Rising Medical Costs: A Silent Threat
The cost of healthcare in India is growing faster than our savings. A simple hospitalization for a minor surgery can easily cross ₹1–2 lakhs. Medical inflation is rising at ~14% per year, and this isn’t just a number—it’s a financial risk.
If we don’t plan today, tomorrow’s medical bills can wipe out our hard-earned savings.
Real-Life Example: A Wake-Up Call
Last year, my close friend Rajiv’s father suffered a sudden cardiac arrest. The treatment cost over ₹4.5 lakhs at a reputed hospital. Luckily, Rajiv had bought a health insurance plan a year before, and most of the expenses were covered under cashless claim.
Had he not taken that step, the financial burden could have derailed their family’s future plans. This made me realize—health insurance isn’t optional anymore. It’s a necessity.
What Exactly Is a Health Insurance Plan?
A health insurance plan is a contract where the insurer pays for your medical expenses in exchange for a premium. These expenses could include:
Hospitalization (pre and post)
Surgeries
Daycare procedures
Medicines
Diagnostic tests
Why You and Your Family Need It
Here’s why every Indian household should prioritize a health insurance plan:
✔️ Protects savings during medical emergencies
✔️ Offers peace of mind in stressful situations
✔️ Provides access to better healthcare
✔️ Many policies offer tax benefits under Section 80D
Go for a Family Floater Plan
Instead of buying individual plans, choose a Family Floater Health Insurance Policy. It covers your entire family—spouse, children, parents—under one premium.
For example, a ₹10 lakh cover for a family of four can be more cost-effective than buying separate ₹2.5 lakh covers.
How Much Cover Should You Choose?
Your ideal sum insured depends on:
Family size
City of residence (metro or non-metro)
Age of family members
✅ Tip: In metros, consider at least ₹10–15 lakhs for a family of four.
What is Co-Pay? Choose Wisely
Co-pay is the percentage of the hospital bill you agree to pay from your own pocket. Avoid policies with a high co-pay clause—it defeats the purpose of full coverage.
💡 Example: A 20% co-pay on ₹1 lakh means you pay ₹20,000.
Cashless Is Better Than Reimbursement
Opt for health plans that offer cashless claim settlement in a wide network of hospitals. It removes the burden of arranging cash during emergencies.
Smart Tip: Store Insurance Details Safely
Always store your policy copy, e-card, and premium payment receipts digitally—in your email or Google Drive—so they’re easy to access in emergencies.
EMIs Are Now Possible
Don’t postpone health insurance because of high premium costs. Many companies now allow you to pay premiums in easy EMIs—monthly, quarterly, or bi-annually.

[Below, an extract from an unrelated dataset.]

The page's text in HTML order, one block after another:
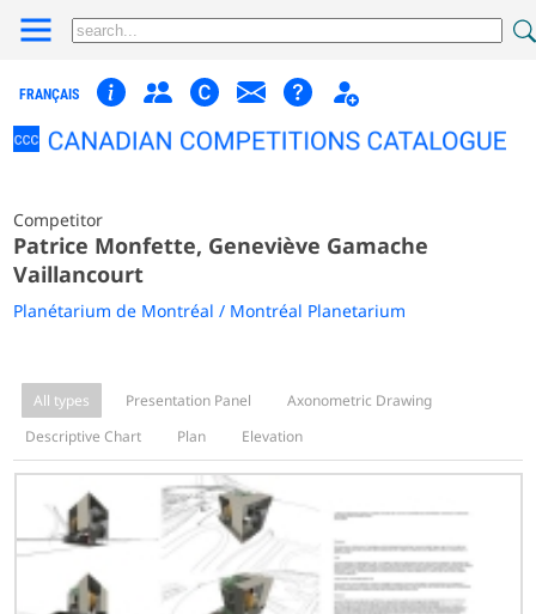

7 Things to Consider Before Buying a Health Insurance Plan
When choosing a plan, consider the following:
Cashless Treatment Availability
– Ensures peace of mind and no need for upfront cash.Network of Hospitals
– Check if good hospitals in your city are in the insurer’s network.Pre & Post Hospitalization Expenses
– Look for policies covering expenses up to 30–60 days before and after hospitalization.No Claim Bonus (NCB)
– Increases your sum insured each year you don’t make a claim.Claim Settlement Ratio
– Choose insurers with a high ratio—preferably above 95%.Co-pay Clause
– Lower or no co-pay gives you more complete protection.Waiting Period
– Every policy has a waiting period (usually 2–4 years) for pre-existing diseases. Choose wisely.
Final Thoughts: Invest in Health, Not Just Wealth
In today’s world, Health Insurance Plans are more than just paperwork—they’re a powerful shield that protects your dreams. No one wants to fall sick, but life is uncertain.
Having the right health cover gives you the power to face emergencies with confidence, not fear.
And if you’re serious about building a healthier financial future for your family, WealthVichar is here to guide you—step by step.
FAQs – Quick Answers to Common Questions
Q. Is health insurance mandatory in India?
No, but it’s strongly recommended due to rising medical costs and emergencies.
Q. What’s the difference between individual and family floater plans?
Individual plans cover one person. Floater plans cover multiple family members under one premium.
Q. Can I change my health insurer later?
Yes, under IRDAI’s portability rules, you can switch insurers while retaining your benefits.
Q. Are health insurance premiums eligible for tax deduction?
Yes, under Section 80D of the Income Tax Act, up to ₹25,000–₹75,000 depending on age.
Disclaimer:
This blog is for informational purposes only and does not constitute insurance advice. Please consult a certified insurance advisor before making any policy decisions.